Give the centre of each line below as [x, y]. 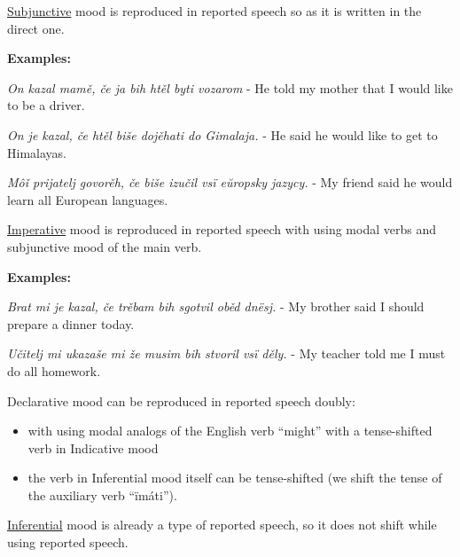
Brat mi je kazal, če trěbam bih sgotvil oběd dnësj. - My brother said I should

* * *

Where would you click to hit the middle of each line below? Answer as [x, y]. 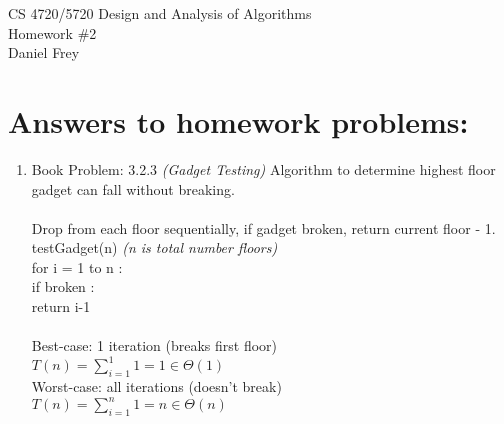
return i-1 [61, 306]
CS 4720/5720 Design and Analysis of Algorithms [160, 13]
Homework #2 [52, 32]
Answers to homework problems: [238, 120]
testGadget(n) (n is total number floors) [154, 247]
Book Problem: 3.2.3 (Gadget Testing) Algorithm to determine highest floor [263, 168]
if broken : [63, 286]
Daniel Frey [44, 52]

==

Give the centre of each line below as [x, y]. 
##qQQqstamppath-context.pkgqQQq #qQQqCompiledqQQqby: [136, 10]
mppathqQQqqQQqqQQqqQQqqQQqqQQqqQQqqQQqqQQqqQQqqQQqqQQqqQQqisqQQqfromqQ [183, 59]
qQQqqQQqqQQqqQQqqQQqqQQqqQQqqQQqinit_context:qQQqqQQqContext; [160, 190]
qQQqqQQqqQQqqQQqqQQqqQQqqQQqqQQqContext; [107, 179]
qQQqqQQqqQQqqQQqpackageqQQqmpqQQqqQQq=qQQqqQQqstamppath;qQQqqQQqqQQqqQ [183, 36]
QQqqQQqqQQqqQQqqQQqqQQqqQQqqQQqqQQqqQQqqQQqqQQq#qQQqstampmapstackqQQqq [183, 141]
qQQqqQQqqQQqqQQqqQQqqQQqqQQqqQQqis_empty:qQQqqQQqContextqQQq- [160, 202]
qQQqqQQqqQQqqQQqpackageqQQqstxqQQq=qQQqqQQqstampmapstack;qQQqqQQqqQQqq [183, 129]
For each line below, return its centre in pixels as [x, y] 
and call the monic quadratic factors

## ASSIGNED TASK
Your reply must consist solely of the count of lines in the listing above that hold the string "return".

## EXERCISE ANSWER
2